[Stored items]
+---+
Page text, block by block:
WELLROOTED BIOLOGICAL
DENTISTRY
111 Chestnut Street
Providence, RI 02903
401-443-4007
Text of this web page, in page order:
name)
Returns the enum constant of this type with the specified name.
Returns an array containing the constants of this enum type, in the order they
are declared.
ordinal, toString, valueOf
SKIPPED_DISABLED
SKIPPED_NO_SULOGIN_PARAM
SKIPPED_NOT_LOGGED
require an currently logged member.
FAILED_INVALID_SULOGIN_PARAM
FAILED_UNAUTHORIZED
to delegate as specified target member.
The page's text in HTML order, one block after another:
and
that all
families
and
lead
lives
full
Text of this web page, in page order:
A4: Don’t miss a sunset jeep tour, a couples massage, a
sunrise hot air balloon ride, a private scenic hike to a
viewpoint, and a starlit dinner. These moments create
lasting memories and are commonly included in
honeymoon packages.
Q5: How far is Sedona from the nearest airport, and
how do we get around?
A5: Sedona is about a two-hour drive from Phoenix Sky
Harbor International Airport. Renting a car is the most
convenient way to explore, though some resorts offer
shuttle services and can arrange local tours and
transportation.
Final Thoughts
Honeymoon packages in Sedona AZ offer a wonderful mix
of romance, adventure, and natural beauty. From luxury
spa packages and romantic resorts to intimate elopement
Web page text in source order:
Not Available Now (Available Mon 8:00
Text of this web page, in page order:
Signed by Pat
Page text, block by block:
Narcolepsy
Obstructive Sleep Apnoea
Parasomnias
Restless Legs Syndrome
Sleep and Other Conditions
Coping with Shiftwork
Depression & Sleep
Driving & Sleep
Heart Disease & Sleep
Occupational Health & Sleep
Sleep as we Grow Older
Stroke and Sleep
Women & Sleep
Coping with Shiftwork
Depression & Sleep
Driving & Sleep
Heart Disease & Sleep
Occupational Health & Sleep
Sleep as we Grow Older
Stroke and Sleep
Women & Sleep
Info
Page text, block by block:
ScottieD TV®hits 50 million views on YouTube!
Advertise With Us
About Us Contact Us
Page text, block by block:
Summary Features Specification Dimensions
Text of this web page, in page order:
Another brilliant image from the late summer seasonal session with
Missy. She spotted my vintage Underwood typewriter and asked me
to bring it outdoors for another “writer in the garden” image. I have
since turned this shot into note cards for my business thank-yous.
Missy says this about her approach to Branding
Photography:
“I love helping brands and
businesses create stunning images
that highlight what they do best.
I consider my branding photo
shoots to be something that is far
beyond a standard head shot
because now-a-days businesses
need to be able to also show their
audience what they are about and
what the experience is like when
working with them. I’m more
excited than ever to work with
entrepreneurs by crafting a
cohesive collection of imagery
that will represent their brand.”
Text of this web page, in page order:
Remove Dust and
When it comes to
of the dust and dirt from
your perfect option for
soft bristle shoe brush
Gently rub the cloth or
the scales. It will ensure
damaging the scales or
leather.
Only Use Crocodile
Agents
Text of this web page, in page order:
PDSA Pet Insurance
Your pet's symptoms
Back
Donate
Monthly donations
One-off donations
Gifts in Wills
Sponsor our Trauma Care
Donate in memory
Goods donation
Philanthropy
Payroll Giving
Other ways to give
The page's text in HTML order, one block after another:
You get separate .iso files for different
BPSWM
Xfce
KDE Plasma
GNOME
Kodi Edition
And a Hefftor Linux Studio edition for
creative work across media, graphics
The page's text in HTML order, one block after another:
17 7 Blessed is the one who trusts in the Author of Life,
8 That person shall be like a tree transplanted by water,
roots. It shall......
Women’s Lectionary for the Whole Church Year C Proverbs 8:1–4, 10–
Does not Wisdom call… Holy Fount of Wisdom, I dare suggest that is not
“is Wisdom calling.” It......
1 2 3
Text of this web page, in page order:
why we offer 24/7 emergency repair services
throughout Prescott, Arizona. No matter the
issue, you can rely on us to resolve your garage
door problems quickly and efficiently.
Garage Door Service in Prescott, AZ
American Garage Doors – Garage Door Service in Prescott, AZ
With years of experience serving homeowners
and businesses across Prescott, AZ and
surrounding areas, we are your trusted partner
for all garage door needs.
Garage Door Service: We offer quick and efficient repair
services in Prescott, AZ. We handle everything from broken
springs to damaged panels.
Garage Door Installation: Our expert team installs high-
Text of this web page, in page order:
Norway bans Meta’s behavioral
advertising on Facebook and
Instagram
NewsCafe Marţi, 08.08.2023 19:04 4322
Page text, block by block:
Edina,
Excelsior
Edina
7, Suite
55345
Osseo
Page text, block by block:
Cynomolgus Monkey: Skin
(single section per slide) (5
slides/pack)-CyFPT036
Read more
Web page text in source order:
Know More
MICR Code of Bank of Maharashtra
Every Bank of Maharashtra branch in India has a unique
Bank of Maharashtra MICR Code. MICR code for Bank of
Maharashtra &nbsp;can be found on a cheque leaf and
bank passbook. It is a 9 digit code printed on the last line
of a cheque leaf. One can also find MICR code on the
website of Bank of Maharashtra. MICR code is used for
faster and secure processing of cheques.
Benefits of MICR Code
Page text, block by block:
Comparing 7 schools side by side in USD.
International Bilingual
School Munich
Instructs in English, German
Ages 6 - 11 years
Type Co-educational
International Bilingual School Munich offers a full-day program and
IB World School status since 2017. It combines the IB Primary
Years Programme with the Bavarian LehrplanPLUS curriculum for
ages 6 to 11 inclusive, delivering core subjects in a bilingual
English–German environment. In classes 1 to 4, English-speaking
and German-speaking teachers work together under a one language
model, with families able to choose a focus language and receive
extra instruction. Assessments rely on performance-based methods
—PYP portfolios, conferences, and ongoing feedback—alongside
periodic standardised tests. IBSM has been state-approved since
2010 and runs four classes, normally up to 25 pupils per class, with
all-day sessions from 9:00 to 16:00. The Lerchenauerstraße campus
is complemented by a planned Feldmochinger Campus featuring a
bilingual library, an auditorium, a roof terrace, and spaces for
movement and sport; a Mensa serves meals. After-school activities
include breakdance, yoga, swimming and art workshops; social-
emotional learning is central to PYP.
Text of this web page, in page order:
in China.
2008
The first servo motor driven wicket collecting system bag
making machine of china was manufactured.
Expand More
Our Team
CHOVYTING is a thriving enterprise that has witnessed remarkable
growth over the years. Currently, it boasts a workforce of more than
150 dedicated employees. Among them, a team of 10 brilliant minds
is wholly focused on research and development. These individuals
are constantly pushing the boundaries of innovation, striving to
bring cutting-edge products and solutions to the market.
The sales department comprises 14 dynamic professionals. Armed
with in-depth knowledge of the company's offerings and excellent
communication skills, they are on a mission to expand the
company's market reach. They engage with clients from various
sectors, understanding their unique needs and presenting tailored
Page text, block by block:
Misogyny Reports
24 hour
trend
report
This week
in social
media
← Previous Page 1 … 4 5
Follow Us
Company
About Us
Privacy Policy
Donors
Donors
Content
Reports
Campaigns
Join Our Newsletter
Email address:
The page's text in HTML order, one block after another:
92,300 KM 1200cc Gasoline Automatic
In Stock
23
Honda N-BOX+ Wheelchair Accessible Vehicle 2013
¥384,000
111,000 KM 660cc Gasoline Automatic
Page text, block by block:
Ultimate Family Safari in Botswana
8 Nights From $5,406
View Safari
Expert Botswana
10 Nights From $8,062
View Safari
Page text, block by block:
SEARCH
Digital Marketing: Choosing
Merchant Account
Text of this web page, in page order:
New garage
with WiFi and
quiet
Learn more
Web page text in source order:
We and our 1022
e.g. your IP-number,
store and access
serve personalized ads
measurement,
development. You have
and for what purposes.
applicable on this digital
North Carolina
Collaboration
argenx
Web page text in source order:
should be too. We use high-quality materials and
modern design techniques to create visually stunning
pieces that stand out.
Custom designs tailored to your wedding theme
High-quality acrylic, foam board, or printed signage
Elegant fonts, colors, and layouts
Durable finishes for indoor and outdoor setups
+---+
What you write must be the entries restated word for word, from the opening line through the one holding "A5: Sedona is", with nothing else.

• [Reply]:
Page text, block by block:
WELLROOTED BIOLOGICAL
DENTISTRY
111 Chestnut Street
Providence, RI 02903
401-443-4007
Text of this web page, in page order:
name)
Returns the enum constant of this type with the specified name.
Returns an array containing the constants of this enum type, in the order they
are declared.
ordinal, toString, valueOf
SKIPPED_DISABLED
SKIPPED_NO_SULOGIN_PARAM
SKIPPED_NOT_LOGGED
require an currently logged member.
FAILED_INVALID_SULOGIN_PARAM
FAILED_UNAUTHORIZED
to delegate as specified target member.
The page's text in HTML order, one block after another:
and
that all
families
and
lead
lives
full
Text of this web page, in page order:
A4: Don’t miss a sunset jeep tour, a couples massage, a
sunrise hot air balloon ride, a private scenic hike to a
viewpoint, and a starlit dinner. These moments create
lasting memories and are commonly included in
honeymoon packages.
Q5: How far is Sedona from the nearest airport, and
how do we get around?
A5: Sedona is about a two-hour drive from Phoenix Sky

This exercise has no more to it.